General and administrative expenses for the three months ended September 30, 2003 were $10.9 million

compared to $4.9 million for the same period in 2002. General and administrative expenses for the nine months ended September 30, 2003 were $29.9 million compared to $15.5 million for the same period in 2002. The growth in general and administrative expenses resulted principally from expenses associated with establishing the Company's direct insurance operations and expanding the Company's traditional reinsurance staff. General and administrative expenses for the nine months ended September 30, 2003 were 6.4 % of net premiums earned compared to 6.2 % of net premiums earned for the nine months ended September 30, 2002.

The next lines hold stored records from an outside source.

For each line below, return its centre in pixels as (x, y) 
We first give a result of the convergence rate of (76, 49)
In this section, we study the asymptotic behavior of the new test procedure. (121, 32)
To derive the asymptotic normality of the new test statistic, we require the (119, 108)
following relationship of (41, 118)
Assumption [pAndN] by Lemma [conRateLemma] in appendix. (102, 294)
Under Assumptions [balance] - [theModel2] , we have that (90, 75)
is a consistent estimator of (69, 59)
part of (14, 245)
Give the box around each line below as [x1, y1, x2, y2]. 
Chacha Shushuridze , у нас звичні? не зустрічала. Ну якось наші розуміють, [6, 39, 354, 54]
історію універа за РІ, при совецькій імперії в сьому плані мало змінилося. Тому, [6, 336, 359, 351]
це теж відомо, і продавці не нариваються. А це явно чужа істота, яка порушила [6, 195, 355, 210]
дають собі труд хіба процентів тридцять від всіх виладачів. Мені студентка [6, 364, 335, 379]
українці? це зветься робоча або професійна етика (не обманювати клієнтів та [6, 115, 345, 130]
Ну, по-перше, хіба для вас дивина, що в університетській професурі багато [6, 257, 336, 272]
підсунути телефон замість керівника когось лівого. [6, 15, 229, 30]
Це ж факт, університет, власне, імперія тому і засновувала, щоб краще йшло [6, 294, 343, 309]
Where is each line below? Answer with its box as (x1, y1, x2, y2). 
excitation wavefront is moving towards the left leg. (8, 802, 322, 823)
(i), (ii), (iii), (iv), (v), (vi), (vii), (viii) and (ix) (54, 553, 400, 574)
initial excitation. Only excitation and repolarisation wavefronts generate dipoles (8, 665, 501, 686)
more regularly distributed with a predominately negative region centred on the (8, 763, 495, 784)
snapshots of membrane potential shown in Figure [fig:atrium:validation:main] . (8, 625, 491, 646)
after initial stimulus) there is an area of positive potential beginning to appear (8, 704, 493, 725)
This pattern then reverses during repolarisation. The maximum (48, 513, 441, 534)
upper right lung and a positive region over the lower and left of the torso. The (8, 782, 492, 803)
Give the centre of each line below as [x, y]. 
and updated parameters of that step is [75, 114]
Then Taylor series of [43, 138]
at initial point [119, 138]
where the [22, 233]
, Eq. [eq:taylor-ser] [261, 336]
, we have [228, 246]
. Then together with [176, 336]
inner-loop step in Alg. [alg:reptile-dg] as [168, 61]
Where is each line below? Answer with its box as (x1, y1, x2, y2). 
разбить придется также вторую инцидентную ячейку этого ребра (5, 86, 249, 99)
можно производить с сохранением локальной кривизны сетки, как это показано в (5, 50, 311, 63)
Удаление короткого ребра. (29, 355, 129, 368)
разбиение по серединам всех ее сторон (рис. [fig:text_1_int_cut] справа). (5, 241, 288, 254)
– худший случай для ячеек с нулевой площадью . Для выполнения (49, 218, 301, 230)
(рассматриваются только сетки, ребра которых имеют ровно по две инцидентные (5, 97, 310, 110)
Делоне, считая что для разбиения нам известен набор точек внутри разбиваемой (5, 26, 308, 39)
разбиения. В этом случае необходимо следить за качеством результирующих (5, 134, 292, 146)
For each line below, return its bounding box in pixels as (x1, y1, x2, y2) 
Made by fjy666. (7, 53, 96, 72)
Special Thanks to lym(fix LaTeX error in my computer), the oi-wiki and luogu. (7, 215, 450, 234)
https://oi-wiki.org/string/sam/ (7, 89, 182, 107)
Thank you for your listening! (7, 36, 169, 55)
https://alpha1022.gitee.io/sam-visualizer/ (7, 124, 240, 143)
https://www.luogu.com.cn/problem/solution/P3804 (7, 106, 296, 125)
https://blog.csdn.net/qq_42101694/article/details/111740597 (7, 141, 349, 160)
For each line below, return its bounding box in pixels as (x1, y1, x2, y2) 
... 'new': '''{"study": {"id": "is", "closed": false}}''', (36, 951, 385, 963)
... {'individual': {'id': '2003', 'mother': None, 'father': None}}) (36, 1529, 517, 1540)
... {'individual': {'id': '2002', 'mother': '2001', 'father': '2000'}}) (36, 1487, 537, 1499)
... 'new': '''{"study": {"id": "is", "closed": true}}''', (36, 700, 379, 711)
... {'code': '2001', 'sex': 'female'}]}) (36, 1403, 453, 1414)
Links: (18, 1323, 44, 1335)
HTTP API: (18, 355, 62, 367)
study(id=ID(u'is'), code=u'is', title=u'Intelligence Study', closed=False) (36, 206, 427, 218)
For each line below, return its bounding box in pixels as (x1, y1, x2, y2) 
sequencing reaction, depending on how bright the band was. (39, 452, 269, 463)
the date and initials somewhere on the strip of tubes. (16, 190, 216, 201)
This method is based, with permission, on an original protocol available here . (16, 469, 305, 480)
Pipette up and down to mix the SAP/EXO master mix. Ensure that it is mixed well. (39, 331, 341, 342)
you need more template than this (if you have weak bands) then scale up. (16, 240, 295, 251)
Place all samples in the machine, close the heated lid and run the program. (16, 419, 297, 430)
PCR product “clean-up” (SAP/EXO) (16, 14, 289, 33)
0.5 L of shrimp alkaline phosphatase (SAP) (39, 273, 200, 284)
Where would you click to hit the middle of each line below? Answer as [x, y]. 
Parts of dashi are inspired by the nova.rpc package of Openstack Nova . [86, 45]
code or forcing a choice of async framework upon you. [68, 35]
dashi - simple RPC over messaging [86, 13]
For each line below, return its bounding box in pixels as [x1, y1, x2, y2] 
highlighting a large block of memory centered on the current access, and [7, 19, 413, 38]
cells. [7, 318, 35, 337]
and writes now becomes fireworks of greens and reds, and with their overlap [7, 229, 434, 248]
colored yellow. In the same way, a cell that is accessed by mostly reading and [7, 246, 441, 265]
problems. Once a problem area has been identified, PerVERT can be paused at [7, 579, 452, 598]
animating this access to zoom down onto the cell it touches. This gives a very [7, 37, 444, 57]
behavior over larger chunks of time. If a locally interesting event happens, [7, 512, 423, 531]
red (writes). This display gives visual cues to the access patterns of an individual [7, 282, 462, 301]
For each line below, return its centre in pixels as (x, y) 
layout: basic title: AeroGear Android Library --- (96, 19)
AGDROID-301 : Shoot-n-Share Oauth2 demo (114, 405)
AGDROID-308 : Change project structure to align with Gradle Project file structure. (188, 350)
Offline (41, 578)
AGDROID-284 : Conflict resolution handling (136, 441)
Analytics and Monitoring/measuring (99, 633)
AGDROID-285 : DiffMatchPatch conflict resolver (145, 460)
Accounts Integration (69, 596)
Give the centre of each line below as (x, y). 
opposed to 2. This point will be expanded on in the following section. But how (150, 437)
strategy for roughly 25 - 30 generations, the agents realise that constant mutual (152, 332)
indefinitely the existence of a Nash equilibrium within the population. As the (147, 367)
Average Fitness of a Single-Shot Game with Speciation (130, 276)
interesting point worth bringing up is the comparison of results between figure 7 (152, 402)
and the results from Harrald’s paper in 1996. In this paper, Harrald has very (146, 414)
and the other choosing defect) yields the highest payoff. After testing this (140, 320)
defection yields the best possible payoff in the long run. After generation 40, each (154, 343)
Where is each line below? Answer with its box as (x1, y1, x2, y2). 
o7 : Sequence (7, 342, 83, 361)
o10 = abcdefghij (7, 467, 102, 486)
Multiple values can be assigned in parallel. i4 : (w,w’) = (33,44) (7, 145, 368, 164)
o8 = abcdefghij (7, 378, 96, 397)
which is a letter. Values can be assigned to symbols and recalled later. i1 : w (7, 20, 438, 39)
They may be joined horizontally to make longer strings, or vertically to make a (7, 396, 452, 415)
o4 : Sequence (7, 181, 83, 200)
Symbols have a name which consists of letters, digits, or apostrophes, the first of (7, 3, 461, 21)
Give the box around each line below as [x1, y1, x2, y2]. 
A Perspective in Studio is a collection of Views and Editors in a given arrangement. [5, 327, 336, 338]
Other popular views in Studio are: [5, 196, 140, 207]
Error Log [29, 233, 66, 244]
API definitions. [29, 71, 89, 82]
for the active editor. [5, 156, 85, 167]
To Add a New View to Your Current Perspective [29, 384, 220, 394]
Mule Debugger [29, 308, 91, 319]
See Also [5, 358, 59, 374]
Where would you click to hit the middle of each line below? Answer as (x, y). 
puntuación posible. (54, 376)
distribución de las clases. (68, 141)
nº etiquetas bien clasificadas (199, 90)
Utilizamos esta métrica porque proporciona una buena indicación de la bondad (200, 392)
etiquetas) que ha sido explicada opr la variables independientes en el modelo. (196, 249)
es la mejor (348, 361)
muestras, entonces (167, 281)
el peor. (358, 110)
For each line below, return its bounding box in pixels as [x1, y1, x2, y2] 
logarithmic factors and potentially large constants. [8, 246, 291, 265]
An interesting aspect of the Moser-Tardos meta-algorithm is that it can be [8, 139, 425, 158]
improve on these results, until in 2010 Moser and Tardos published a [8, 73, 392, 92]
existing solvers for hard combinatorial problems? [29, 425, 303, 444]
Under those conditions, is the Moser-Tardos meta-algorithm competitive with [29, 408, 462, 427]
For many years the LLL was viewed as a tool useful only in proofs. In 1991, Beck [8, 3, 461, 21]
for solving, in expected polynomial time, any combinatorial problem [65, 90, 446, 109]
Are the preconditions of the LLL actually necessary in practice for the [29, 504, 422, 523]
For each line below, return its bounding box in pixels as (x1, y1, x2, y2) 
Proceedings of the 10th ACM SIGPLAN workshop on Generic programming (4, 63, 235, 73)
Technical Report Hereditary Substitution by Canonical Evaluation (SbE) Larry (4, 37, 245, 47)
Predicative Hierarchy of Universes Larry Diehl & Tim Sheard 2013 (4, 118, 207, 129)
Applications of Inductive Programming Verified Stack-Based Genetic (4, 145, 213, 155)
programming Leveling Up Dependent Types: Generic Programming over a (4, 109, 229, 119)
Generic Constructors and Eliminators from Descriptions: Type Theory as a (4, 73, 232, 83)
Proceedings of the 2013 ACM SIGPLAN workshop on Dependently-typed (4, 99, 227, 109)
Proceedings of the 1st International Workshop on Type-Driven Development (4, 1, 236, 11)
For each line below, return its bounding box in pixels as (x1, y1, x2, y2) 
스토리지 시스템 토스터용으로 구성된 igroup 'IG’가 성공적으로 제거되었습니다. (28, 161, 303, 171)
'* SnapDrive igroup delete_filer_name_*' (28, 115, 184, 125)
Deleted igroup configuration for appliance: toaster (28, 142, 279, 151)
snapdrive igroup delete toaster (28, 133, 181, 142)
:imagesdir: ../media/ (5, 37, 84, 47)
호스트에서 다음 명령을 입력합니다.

Shareholders' equity was $789.0 million at September 30, 2003. Shareholders' equity reflects the exchange on July 30, 2003 of non-voting common shares of Max Re Ltd. and warrants to acquire non-voting common shares of Max Re Ltd., (which were accounted for as minority interest) for common shares of the Company. Book value per share at September 30, 2003 was $17.46 per share, compared to $15.75 at December 31, 2002. Return on shareholders' equity for the trailing 12 month period was 12.2 %.

Max Re Capital Ltd., through its principal operating subsidiaries, Max Re Ltd., Max Insurance Europe Limited and Max Re Europe Limited, offers customized insurance and reinsurance solutions to property and casualty insurers, life and health insurers and large corporations.

The above remarks about future expectations, plans and prospects for the Company are forwardlooking statements for purposes of the safe harbor provisions of the Private Securities Litigation Reform Act of 1995. Such statements are subject to certain risks and uncertainties that could cause actual results to differ materially from those suggested by such statements. For further information regarding cautionary statements and factors affecting future operating results, please refer to the Company's most recent Annual Report on Form 10-K and other documents filed with the Securities and Exchange Commission. The Company undertakes no obligation to publicly update or revise any forward-looking statement whether as a result of new information, future developments or otherwise.